What if I say, breaking through all the barriers: there is life on the Kratov planet. We see it, but we do not believe what we see. We can’t send a probe, but time is running out – ​the pulsar will go into another cycle, and we’ll have to wait again.

Why not? What do you mean by “why not”? These are obvious things; these are axioms; the thinking inertia has nothing to do with it. During the active periods, the star emits the deadly gamma rays…

A stereotype, Basiola thought. Let’s break down this axiom. Let’s assume that life exists only when there is this radiation knife that cuts everything. But… No, no, think it through, maybe it’s just a blank shot, but think it through anyway. Once we flip the main axiom, we get…

***

“How’s your hand?” asked Basiola.

Kim hit the bench with the edge of his hand, not very hard it seemed, but the board broke apart.

“You’ll have to fix it,” Basiola said maliciously.

“I’ll fix it when I’m back from the mission.”

“Are you going to fly?” Basiola was surprised. “Where?”

“To the Kratov Star. Isn’t it what you were going to propose?”

“Your discernment gets on my nerves sometimes,” Basiola muttered.

“Okay, Joo,” Kim said placatingly, “I got sick of idleness. It’s not good for my moods. Have patience, please. I’ll be a different man when I’m back. Are you here for a solution?”

“I don’t need your solution, I have mine. The Committee decided to send a mission during the pulsar’s active period. And you’ve been asked to lead the crew. True, there are no humans on it, only robots…”

“I’m used to being alone,” said Kim. “So, you’ve figured out the solution, haven’t you?”

***

The pulsar was impossible to look at. The dull alternation of the flares, endless and rhythmically precise, was depressing. Kim felt as if he was losing his mind – ​the star was opening its bewildering embrace, and he was falling and falling into it… Only once did he try to look the star in the “face” and never did it again.

The ship was flying away from the side of the pole, but he could hear the echoes of stellar storms here too. Kim was pleased.

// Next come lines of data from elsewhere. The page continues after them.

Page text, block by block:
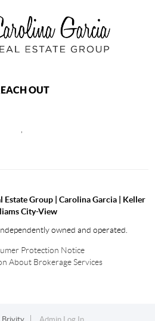
OUT
Estate Group | Carolina Garcia | Keller
City-View
owned and operated.
Protection Notice
About Brokerage Services
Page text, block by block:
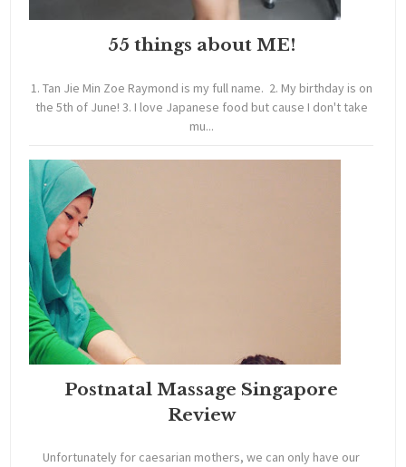
55 things about ME!
1. Tan Jie Min Zoe Raymond is my full name. 2. My birthday is on
the 5th of June! 3. I love Japanese food but cause I don't take
mu...
Postnatal Massage Singapore
Review
Unfortunately for caesarian mothers, we can only have our
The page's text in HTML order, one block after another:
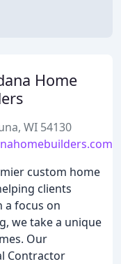
Home
WI 54130
custom home
clients
a focus on
we take a unique
Our
Contractor
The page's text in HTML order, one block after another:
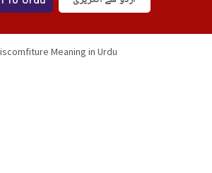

Not by the fact that his idea was true, of that he had had no doubt. Kim was thinking about how right he was in choosing this profession. As early as in his first year of study, he faced a dilemma: to fly or to predict. To touch rough stones on alien planets with his own hands or to sit in a chair and look into the blue depths of the Earth’s sky, predicting what will happen in science tomorrow or years later. He knew how and loved to do both! Only now, having fastened his seat belts and no longer looking back at the Kratov Star, Kim realized that this contradiction of desires was probably that perpetual accelerator that would not let him quiet down, always pushing him to do weird things.

The man ought to have several professions at once. Basiola, his old friend, has walked too straight a path in life: a contactee cybernetician, a member of the Committee, a chairman. A straight path is precisely where inertia arises. It seems as if it’s not there, but then the speed is too high, and it’s no longer possible to make a turn without help, without an outside push.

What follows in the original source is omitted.